Continental’s Chief Financial Officer Wolfgang Schaefer said in a phone interview:
“High battery costs, limits to driving ranges and charging times mean that electric cars won’t have an economic advantage over combustion engines until 2025."
It seems a bit negative, but we tend to look at it from another point of view, "traditional petrol cars will be at an economic disadvantage from 2025 going forward" - and we are A-OK with that assessment.
Anyway regardless of the context in which one takes the outlook, Continental seems to be happy with the eventual transition to EVs, as they will sell powertrain setups for some ~3,000 euros as opposed to the 750 euros for conventional combustion cars.

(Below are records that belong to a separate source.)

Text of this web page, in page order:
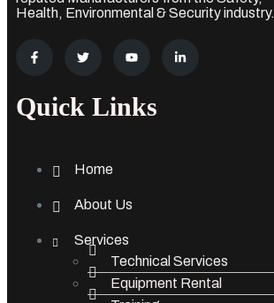
Health, Environmental & Security industry.
Quick Links
Home
About Us
Services
Technical Services
Equipment Rental
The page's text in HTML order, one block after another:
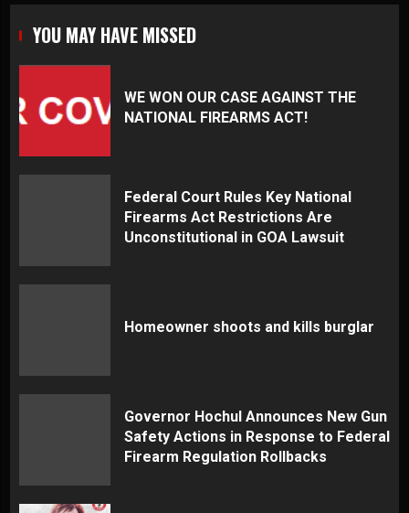
YOU MAY HAVE MISSED
WE WON OUR CASE AGAINST THE
NATIONAL FIREARMS ACT!
Federal Court Rules Key National
Firearms Act Restrictions Are
Unconstitutional in GOA Lawsuit
Homeowner shoots and kills burglar
Governor Hochul Announces New Gun
Safety Actions in Response to Federal
Firearm Regulation Rollbacks
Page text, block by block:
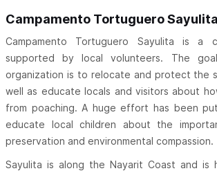
Campamento Tortuguero Sayulita
Campamento Tortuguero Sayulita is a
supported by local volunteers. The
organization is to relocate and protect the
well as educate locals and visitors about
from poaching. A huge effort has been
educate local children about the
preservation and environmental compassion.
Sayulita is along the Nayarit Coast and is
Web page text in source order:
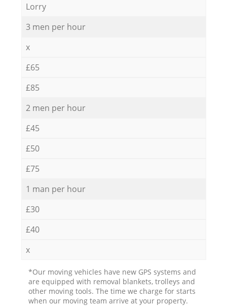
Lorry
3 men per hour
x
£65
£85
2 men per hour
£45
£50
£75
1 man per hour
£30
£40
x
*Our moving vehicles have new GPS systems and
are equipped with removal blankets, trolleys and
other moving tools. The time we charge for starts
when our moving team arrive at your property.
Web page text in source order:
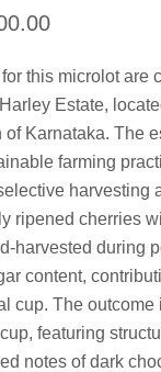
Price
₹350.00
through
₹1,200.00
this microlot are
Estate,
Karnataka. The
farming
harvesting
ripened cherries
harvested during
content,
cup. The
featuring
notes of dark
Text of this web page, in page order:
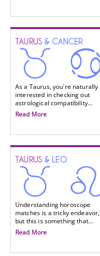
TAURUS& CANCER
As a Taurus, you're naturally
interested in checking out
astrological compatibility...
Read More
TAURUS& LEO
Understanding horoscope
matches is a tricky endeavor,
but this is something that...
Read More
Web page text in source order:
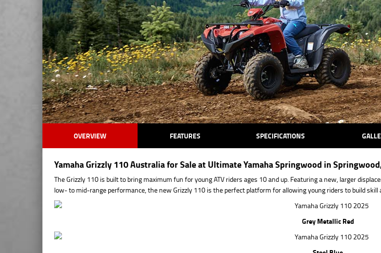
OVERVIEW FEATURES SPECIFICATIONS
Yamaha Grizzly 110 Australia for Sale at Ultimate Yamaha Springwood in
The Grizzly 110 is built to bring maximum fun for young ATV riders ages 10 and up. Featuring a new, larger
low- to mid-range performance, the new Grizzly 110 is the perfect platform for allowing young riders to build skill
Grey Metallic Red
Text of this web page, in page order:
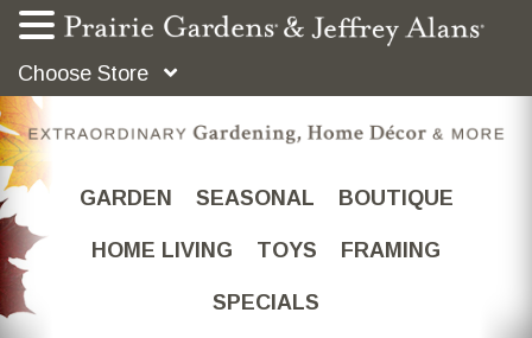
Choose Store
GARDEN SEASONAL BOUTIQUE
HOME LIVING TOYS FRAMING
SPECIALS
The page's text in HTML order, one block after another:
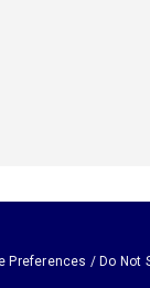
Preferences / Do Not
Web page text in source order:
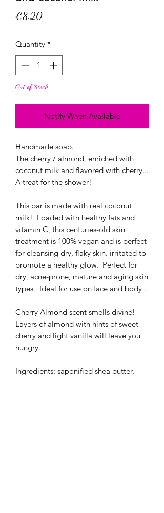
€8.20Price
Quantity *
Out of Stock
Notify When Available
Handmade soap.
The cherry / almond, enriched with
coconut milk and flavored with cherry...
A treat for the shower!
This bar is made with real coconut
milk! Loaded with healthy fats and
vitamin C, this centuries-old skin
treatment is 100% vegan and is perfect
for cleansing dry, flaky skin. irritated to
promote a healthy glow. Perfect for
dry, acne-prone, mature and aging skin
types. Ideal for use on face and body .
Cherry Almond scent smells divine!
Layers of almond with hints of sweet
cherry and light vanilla will leave you
hungry.
Ingredients: saponified shea butter,
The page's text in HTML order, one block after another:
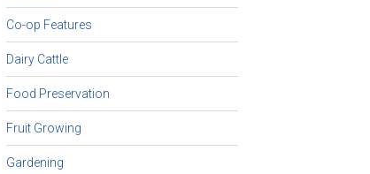
Co-op Features
Dairy Cattle
Food Preservation
Fruit Growing
Gardening
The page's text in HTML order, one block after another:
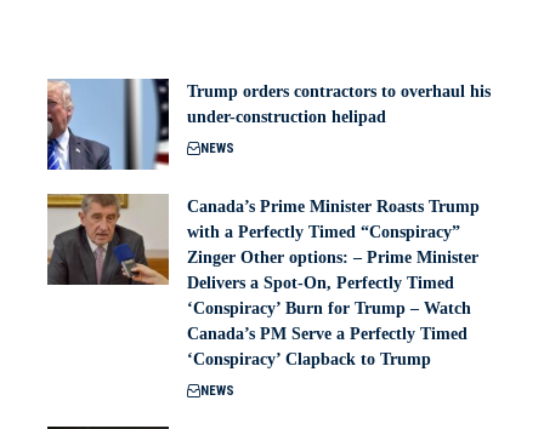
Trump orders contractors to overhaul his
under-construction helipad
NEWS
Canada’s Prime Minister Roasts Trump
with a Perfectly Timed “Conspiracy”
Zinger Other options: – Prime Minister
Delivers a Spot-On, Perfectly Timed
‘Conspiracy’ Burn for Trump – Watch
Canada’s PM Serve a Perfectly Timed
‘Conspiracy’ Clapback to Trump
NEWS
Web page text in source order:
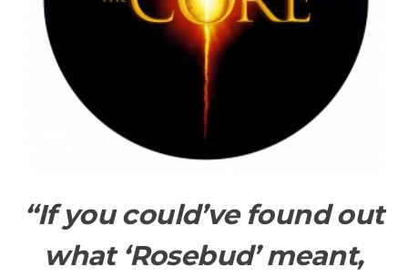
“If you could’ve found out
what ‘Rosebud’ meant,
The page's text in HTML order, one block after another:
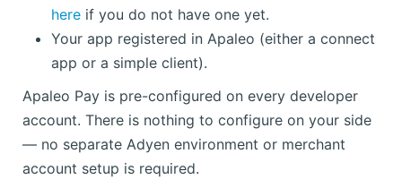
here if you do not have one yet.
Your app registered in Apaleo (either a connect
app or a simple client).
Apaleo Pay is pre-configured on every developer
account. There is nothing to configure on your side
— no separate Adyen environment or merchant
account setup is required.
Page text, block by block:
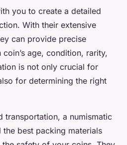
you to create a detailed
With their extensive
can provide precise
age, condition, rarity,
is not only crucial for
for determining the right
transportation, a numismatic
best packing materials
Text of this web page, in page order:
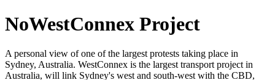
NoWestConnex Project
A personal view of one of the largest protests taking place in
Sydney, Australia. WestConnex is the largest transport project in
Australia, will link Sydney's west and south-west with the CBD,
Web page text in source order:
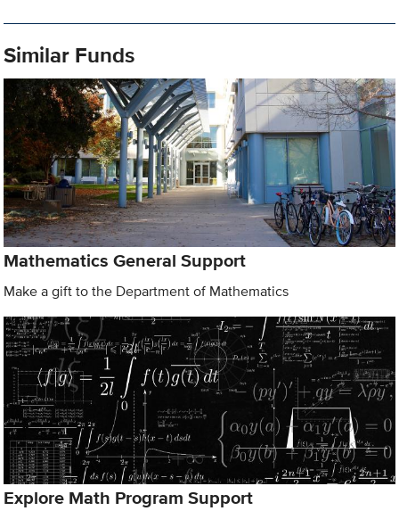
Similar Funds
Mathematics General Support
Make a gift to the Department of Mathematics
Explore Math Program Support
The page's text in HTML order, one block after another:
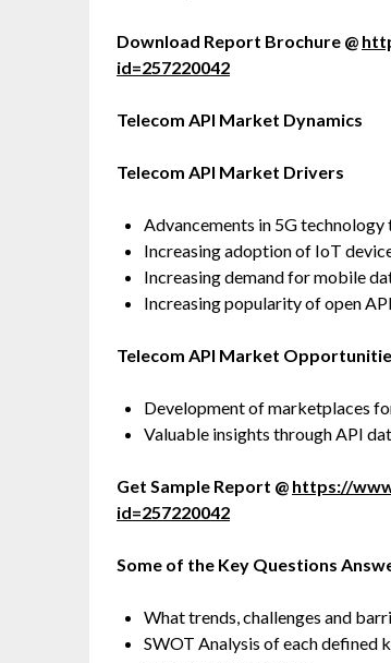
Download Report Brochure @
id=257220042
Telecom API Market Dynamics
Telecom API Market Drivers
Advancements in 5G
Increasing adoption of IoT
Increasing demand for mobile
Increasing popularity of open
Telecom API Market
Development of marketplaces
Valuable insights through API
Get Sample Report @ https://
id=257220042
Some of the Key Questions
What trends, challenges and
SWOT Analysis of each defined

"In the long term, the electric-car market is very attractive for suppliers like Continental, whose customers include the world’s biggest automakers. Continental stands to benefit because it’ll eventually be selling electric powertrain parts valued at 3,000 euros as opposed to the 750 euros from conventional combustion cars, Schaefer said."
"“Our customers have a fireworks of new electric models in the pipeline that’ll hit the market in 2019 and 2020,” said Schaefer. “They and we have our hands full to get these new models ready.”"
Another insight from Continental is that the $10 billion worth of EV investments currently underway from Volkswagen and Daimler over the next 5 years, will take years to payoff; which doesn't particularly seem all that insightful - pay today to profit tomorrow.